The Debian repositories on www.lesbonscomptes.com are signed, and most of the other download files are checksummed and signed. The following describes how to download and set up the public keys, and how they are used.
The first section 'Quick' if you are in a hurry or not interested by the details. See 'More details' further on for other explanations.
Quick: installing the keys into the 'apt' keyring
The first step is to download my public key from this server or from the sks key servers.
Either download from lesbonscomptes.com
Download the public key from this server, then import it into your keyring:
gpg --import ~/Downloads/jf-at-dockes.org.pgp
Or use the sks key servers
You may need to install the 'dirmngr' package which is the utility which lets gpg access the key servers:
sudo apt install dirmngr
lesbonscomptes repository public key from the keyservers:
gpg --keyserver pool.sks-keyservers.net --recv-key F8E3347256922A8AE767605B7808CE96D38B9201
In both cases, add the public key to the 'apt' keyring
gpg --export '7808CE96D38B9201' | sudo apt-key add -
Most distribution files (tar, zip, setup…) have associated
checksum files. This allows checking that the files are not corrupted by
copying or transmission.
E.g, after downloading
recoll-1.21.5.tar.gz.sha256, you can run the following to verify the file
sha256sum recoll-1.21.5.tar.gz > mynewchecksum diff mynewchecksum recoll-1.21.5.tar.gz.sha256
Using gpg, you can verify the file integrity and origin - it was signed by me - in one step:
gpg upmpdcli-1.1.3.tar.gz.asc gpg: assuming signed data in `upmpdcli-1.1.3.tar.gz' gpg: Signature made lun. 13 mars 2017 16:27:20 CET gpg: using RSA key 0x7808CE96D38B9201 gpg: Good signature from "Jean-Francois Dockes <email@example.com>" [ultimate] gpg: aka "Jean-Francois Dockes <firstname.lastname@example.org>" [ultimate] Primary key fingerprint: F8E3 3472 5692 2A8A E767 605B 7808 CE96 D38B 9201
More details about the signatures
The download files have detached gpg signatures (same file name, with '.asc' added). These provide a slight amount of security against tampering on the WEB server, (very slight because the keys are currently self-signed).

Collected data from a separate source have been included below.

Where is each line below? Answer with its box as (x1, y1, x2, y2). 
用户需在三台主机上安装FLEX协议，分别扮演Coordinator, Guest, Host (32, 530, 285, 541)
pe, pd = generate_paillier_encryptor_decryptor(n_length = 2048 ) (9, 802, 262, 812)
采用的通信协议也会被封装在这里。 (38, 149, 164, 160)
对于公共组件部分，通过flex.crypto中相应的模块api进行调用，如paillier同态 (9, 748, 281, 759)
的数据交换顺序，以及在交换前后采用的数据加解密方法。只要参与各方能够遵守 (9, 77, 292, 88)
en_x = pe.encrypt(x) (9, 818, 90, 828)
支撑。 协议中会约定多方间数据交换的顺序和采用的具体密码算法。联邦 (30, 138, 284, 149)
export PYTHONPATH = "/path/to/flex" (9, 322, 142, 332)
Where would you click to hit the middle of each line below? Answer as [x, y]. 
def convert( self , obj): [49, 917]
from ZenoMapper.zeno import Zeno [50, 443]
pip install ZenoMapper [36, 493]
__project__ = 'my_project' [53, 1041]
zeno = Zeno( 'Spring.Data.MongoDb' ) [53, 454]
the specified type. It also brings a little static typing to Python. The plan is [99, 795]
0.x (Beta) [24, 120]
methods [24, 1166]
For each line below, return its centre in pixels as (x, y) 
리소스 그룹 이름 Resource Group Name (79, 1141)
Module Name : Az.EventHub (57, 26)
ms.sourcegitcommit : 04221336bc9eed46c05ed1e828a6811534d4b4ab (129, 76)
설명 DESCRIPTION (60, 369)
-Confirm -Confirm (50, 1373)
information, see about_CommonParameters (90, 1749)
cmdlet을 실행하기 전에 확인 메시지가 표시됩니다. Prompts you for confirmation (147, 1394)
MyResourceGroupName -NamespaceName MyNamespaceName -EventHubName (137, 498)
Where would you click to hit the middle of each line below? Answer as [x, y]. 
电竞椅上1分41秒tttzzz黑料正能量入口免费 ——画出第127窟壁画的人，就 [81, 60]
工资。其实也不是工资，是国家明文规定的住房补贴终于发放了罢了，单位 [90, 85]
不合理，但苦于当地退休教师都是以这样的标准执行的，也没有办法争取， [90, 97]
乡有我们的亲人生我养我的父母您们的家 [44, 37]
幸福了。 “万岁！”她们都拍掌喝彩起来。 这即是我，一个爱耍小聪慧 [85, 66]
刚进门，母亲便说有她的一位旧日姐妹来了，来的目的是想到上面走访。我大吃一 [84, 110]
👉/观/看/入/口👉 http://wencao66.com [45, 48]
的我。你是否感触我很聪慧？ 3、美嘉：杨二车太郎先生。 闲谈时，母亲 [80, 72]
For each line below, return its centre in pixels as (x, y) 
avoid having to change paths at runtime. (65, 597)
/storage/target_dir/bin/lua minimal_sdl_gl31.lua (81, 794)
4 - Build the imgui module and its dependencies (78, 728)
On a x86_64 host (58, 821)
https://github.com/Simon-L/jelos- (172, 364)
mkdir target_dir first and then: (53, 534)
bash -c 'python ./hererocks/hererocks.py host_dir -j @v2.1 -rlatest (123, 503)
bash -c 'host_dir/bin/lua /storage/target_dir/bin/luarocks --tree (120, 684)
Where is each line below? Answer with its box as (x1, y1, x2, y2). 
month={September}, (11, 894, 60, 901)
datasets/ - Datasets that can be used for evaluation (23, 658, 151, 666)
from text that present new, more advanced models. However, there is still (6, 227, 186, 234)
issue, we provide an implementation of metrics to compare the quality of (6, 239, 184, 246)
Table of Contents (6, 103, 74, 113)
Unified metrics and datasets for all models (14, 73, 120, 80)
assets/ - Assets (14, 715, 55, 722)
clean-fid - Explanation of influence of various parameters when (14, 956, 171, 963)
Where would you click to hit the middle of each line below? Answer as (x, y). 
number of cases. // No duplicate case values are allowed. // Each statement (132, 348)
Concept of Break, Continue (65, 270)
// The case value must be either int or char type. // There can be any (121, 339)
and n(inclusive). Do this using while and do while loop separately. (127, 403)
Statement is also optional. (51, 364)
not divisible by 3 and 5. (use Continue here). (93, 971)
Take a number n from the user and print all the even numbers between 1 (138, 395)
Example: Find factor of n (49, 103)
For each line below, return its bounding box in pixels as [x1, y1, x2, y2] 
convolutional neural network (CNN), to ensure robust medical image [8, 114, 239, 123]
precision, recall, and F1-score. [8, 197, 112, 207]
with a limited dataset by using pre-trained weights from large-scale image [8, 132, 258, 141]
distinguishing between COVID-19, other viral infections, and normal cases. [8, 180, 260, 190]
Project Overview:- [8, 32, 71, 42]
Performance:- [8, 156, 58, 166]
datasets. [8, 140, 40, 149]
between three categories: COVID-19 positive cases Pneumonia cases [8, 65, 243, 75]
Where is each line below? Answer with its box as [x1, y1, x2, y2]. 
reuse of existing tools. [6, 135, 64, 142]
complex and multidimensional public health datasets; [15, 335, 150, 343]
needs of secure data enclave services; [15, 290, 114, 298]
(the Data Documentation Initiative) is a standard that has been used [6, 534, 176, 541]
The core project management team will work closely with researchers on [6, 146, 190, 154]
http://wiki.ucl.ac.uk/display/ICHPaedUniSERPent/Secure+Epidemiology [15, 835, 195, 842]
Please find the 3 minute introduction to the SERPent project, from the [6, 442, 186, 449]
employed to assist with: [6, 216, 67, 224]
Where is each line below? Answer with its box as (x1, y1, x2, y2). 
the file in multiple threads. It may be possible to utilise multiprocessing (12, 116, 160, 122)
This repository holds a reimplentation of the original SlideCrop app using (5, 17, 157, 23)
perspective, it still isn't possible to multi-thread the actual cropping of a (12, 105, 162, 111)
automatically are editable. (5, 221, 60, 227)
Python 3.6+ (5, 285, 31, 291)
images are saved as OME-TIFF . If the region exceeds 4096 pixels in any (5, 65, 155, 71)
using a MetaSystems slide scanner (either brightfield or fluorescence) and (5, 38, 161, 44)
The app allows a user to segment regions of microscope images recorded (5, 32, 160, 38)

The public keys are also stored on an independant web site (different hosting provider, passwords, etc), you can cut/paste them from:
This is also unsecure because you don’t know that I (J.F. Dockes) set up the site. Still, it’s an additional element which an attacker would need to control.
I have been using two keys to sign the files, an older, not used any more, and a current, more secure, one.
The older key (1024 bits) is supposed to be a bit short which is why it is not used any more:
pub 1024D/0x32D9C2A835ED066C 2009-10-18 [expires: 2017-02-21] Key fingerprint = 4C6E 80B6 374D CD5F 53AB 706A 32D9 C2A8 35ED 066C uid [ultimate] Jean-Francois Dockes <email@example.com> sub 2048g/0xF93B49FFEB13BE77 2009-10-18
The newer key is signed with the old one:
pub 4096R/0x7808CE96D38B9201 2016-02-21 [expires: 2017-02-20] Key fingerprint = F8E3 3472 5692 2A8A E767 605B 7808 CE96 D38B 9201 uid [ultimate] Jean-Francois Dockes <firstname.lastname@example.org> uid [ultimate] Jean-Francois Dockes <email@example.com> sub 4096R/0x45C4053F9AA984A2 2016-02-21 [expires: 2017-02-20]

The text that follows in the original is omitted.